═══ Available data ═══
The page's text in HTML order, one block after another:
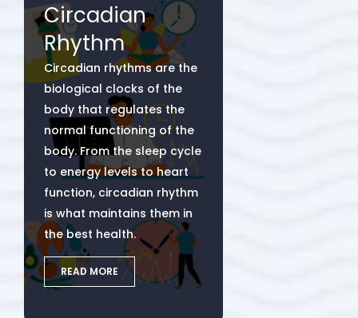
Circadian
Rhythm
Circadian rhythms are the
biological clocks of the
body that regulates the
normal functioning of the
body. From the sleep cycle
to energy levels to heart
function, circadian rhythm
is what maintains them in
the best health.
READ MORE
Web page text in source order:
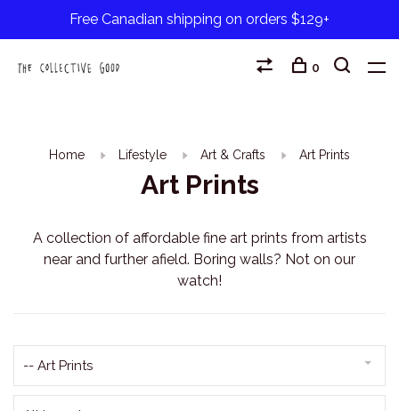
Free Canadian shipping on orders $129+
0
Home Lifestyle Art & Crafts Art Prints
Art Prints
A collection of affordable fine art prints from artists
near and further afield. Boring walls? Not on our
watch!
-- Art Prints
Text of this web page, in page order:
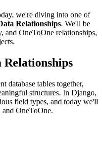
we're diving into one of
Relationships. We'll be
OneToOne relationships,
Relationships
database tables together,
structures. In Django,
field types, and today we'll
OneToOne.
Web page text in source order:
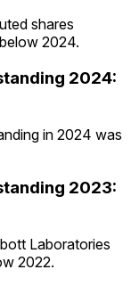
shares
2024.
2024:
in 2024 was
2023:
Laboratories
2022.
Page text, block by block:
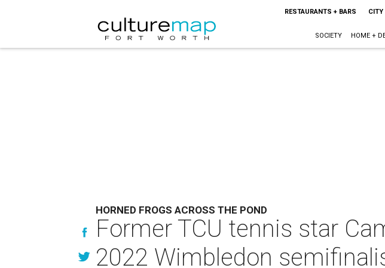
RESTAURANTS + BARS CITY
SOCIETY HOME +
HORNED FROGS ACROSS THE POND
Former TCU tennis star
2022 Wimbledon
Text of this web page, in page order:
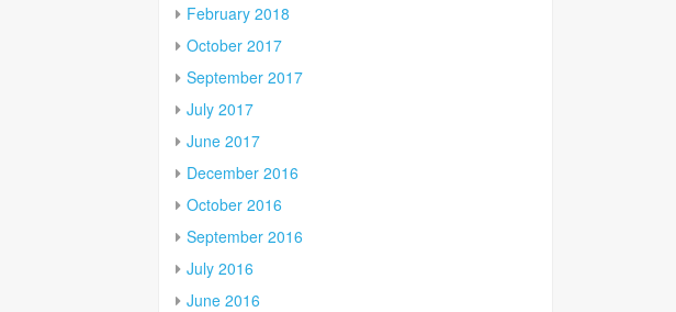
February 2018
October 2017
September 2017
July 2017
June 2017
December 2016
October 2016
September 2016
July 2016
June 2016
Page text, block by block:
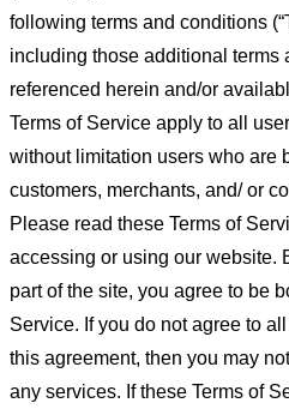
following terms and conditions
including those additional
referenced herein and/or
Terms of Service apply to all
without limitation users who are
customers, merchants, and/ or
Please read these Terms of
accessing or using our website.
part of the site, you agree to be
Service. If you do not agree to
this agreement, then you may
any services. If these Terms of
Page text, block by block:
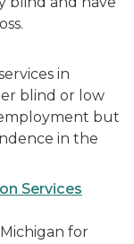
in
blind or low
but
in the
Services
for
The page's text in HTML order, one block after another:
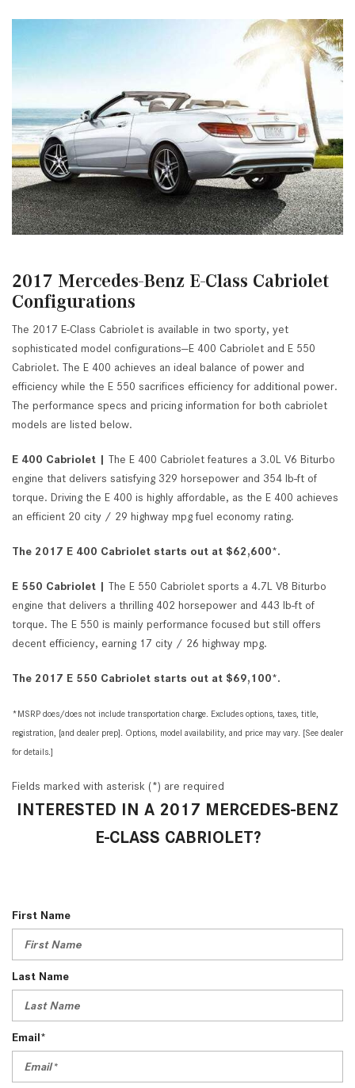
2017 Mercedes-Benz E-Class Cabriolet
Configurations
The 2017 E-Class Cabriolet is available in two sporty, yet
sophisticated model configurations—E 400 Cabriolet and E 550
Cabriolet. The E 400 achieves an ideal balance of power and
efficiency while the E 550 sacrifices efficiency for additional power.
The performance specs and pricing information for both cabriolet
models are listed below.
E 400 Cabriolet | The E 400 Cabriolet features a 3.0L V6 Biturbo
engine that delivers satisfying 329 horsepower and 354 lb-ft of
torque. Driving the E 400 is highly affordable, as the E 400 achieves
an efficient 20 city / 29 highway mpg fuel economy rating.
The 2017 E 400 Cabriolet starts out at $62,600*.
E 550 Cabriolet | The E 550 Cabriolet sports a 4.7L V8 Biturbo
engine that delivers a thrilling 402 horsepower and 443 lb-ft of
torque. The E 550 is mainly performance focused but still offers
decent efficiency, earning 17 city / 26 highway mpg.
The 2017 E 550 Cabriolet starts out at $69,100*.
*MSRP does/does not include transportation charge. Excludes options, taxes, title,
registration, [and dealer prep]. Options, model availability, and price may vary. [See dealer
for details.]
Fields marked with asterisk (*) are required
INTERESTED IN A 2017 MERCEDES-BENZ
E-CLASS CABRIOLET?
First Name
Last Name
Email*
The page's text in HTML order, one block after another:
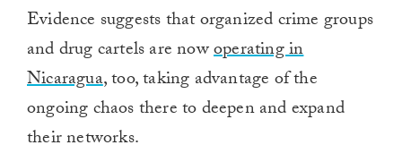
Evidence suggests that organized crime groups
and drug cartels are nowoperating in
Nicaragua, too, taking advantage of the
ongoing chaos there to deepen and expand
their networks.
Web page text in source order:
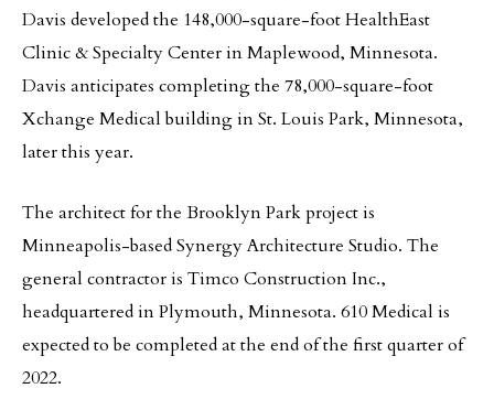
Davis developed the 148,000-square-foot HealthEast
Clinic & Specialty Center in Maplewood, Minnesota.
Davis anticipates completing the 78,000-square-foot
Xchange Medical building in St. Louis Park, Minnesota,
later this year.
The architect for the Brooklyn Park project is
Minneapolis-based Synergy Architecture Studio. The
general contractor is Timco Construction Inc.,
headquartered in Plymouth, Minnesota. 610 Medical is
expected to be completed at the end of the first quarter of
2022.
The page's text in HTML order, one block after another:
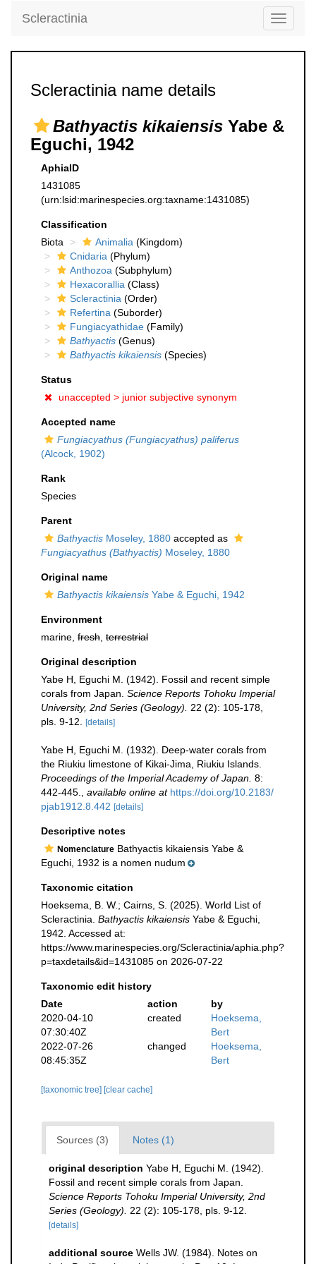
Toggle
Scleractinia
Scleractinia name details
Bathyactis kikaiensis Yabe &
Eguchi, 1942
AphiaID
1431085
(urn:lsid:marinespecies.org:taxname:1431085)
Classification
Biota
Animalia (Kingdom)
Cnidaria (Phylum)
Anthozoa (Subphylum)
Hexacorallia (Class)
Scleractinia (Order)
Refertina (Suborder)
Fungiacyathidae (Family)
Bathyactis (Genus)
Bathyactis kikaiensis (Species)
Status
unaccepted > junior subjective synonym
Accepted name
Fungiacyathus (Fungiacyathus) paliferus
(Alcock, 1902)
Rank
Species
Parent
Bathyactis Moseley, 1880 accepted as
Fungiacyathus (Bathyactis) Moseley, 1880
Original name
Bathyactis kikaiensis Yabe & Eguchi, 1942
Environment
marine, fresh terrestrial
Original description
Yabe H, Eguchi M. (1942). Fossil and recent simple
corals from Japan. Science Reports Tohoku Imperial
University, 2nd Series (Geology).
22 (2): 105-178,
pls. 9-12.
[details]
Yabe H, Eguchi M. (1932). Deep-water corals from
the Riukiu limestone of Kikai-Jima, Riukiu Islands.
Proceedings of the Imperial Academy of Japan. 8:
442-445.
available online at https://doi.org/10.2183/
pjab1912.8.442 [details]
Descriptive notes
Nomenclature Bathyactis kikaiensis Yabe &
Eguchi, 1932 is a nomen nudum
Taxonomic citation
Hoeksema, B. W.; Cairns, S. (2025). World List of
Scleractinia. Bathyactis kikaiensis Yabe & Eguchi,
1942. Accessed at:
https://www.marinespecies.org/Scleractinia/aphia.php?
p=taxdetails&id=1431085 on 2026-07-22
Taxonomic edit history
Date
action
by
2020-04-10
07:30:40Z
created
Hoeksema,
Bert
2022-07-26
08:45:35Z
changed
Hoeksema,
Bert
[taxonomic tree] [clear cache]
Sources (3) Notes (1)
original description Yabe H, Eguchi M. (1942).
Fossil and recent simple corals from Japan.
Science Reports Tohoku Imperial University, 2nd
Series (Geology).
22 (2): 105-178, pls. 9-12.
[details]
additional source Wells JW. (1984). Notes on
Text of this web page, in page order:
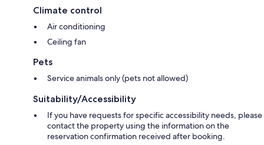
Climate control
Air conditioning
Ceiling fan
Pets
Service animals only (pets not allowed)
Suitability/Accessibility
If you have requests for specific accessibility needs, please
contact the property using the information on the
reservation confirmation received after booking.
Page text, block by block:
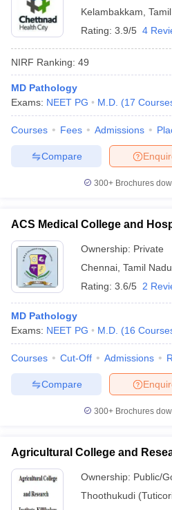
Kelambakkam
Rating: 3.9/5 4
NIRF Ranking: 49
MD Pathology
Exams: NEET PG M.D. (17
Courses Fees Admissions
Compare
300+ Brochures
ACS Medical College and
Ownership: Private
Chennai Tamil Nadu
Rating: 3.6/5 2
MD Pathology
Exams: NEET PG M.D. (16
Courses Cut-Off Admissions
Compare
300+ Brochures
Agricultural College and
Ownership: Public/
Thoothukudi
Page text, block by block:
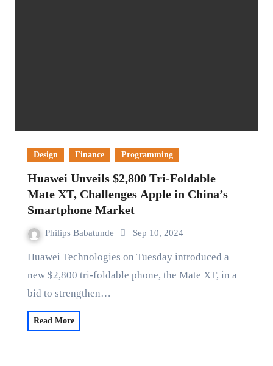
Design Finance Programming
Huawei Unveils $2,800 Tri-Foldable
Mate XT, Challenges Apple in China’s
Smartphone Market
Philips Babatunde Sep 10, 2024
Huawei Technologies on Tuesday introduced a
new $2,800 tri-foldable phone, the Mate XT, in a
bid to strengthen…
Read More
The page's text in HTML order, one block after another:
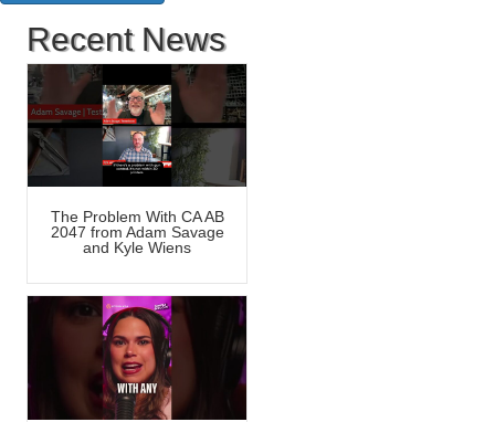
Recent News
The Problem With CA AB
2047 from Adam Savage
and Kyle Wiens
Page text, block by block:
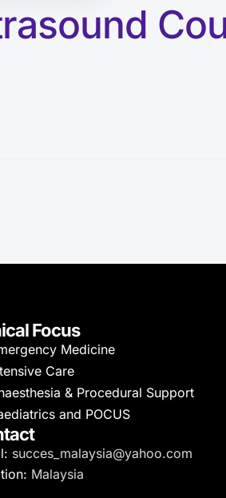
Focus
Medicine
Care
& Procedural Support
and POCUS
succes_malaysia@yahoo.com
Malaysia
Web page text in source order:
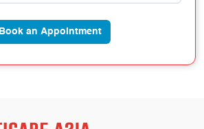
Book an Appointment
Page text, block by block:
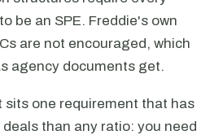
be an SPE. Freddie's own
are not encouraged, which
agency documents get.
sits one requirement that has
than any ratio: you need
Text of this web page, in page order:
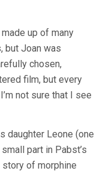
made up of many
but Joan was
chosen,
film, but every
not sure that I see
daughter Leone (one
part in Pabst’s
of morphine
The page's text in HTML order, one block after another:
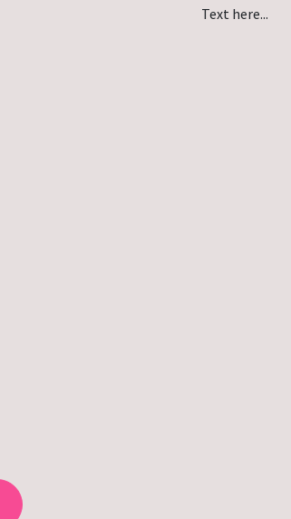
Text here...
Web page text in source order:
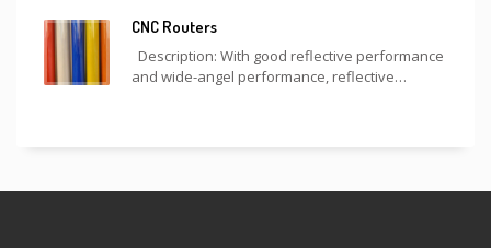
CNC Routers
Description: With good reflective performance
and wide-angel performance, reflective…
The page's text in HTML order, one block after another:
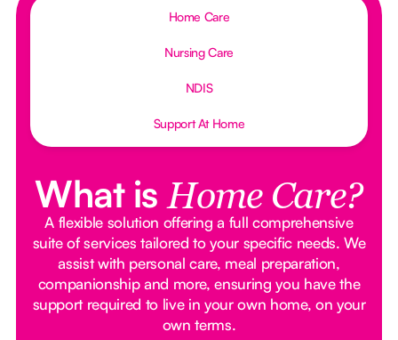
Home Care
Nursing Care
NDIS
Support At Home
What is Home Care?
A flexible solution offering a full comprehensive
suite of services tailored to your specific needs. We
assist with personal care, meal preparation,
companionship and more, ensuring you have the
support required to live in your own home, on your
own terms.
═══
> [Problem]: The required output is a copy of each line in the records where the string "Tohoku" occurs.

> [Solution]:
corals from Japan. Science Reports Tohoku Imperial
Science Reports Tohoku Imperial University, 2nd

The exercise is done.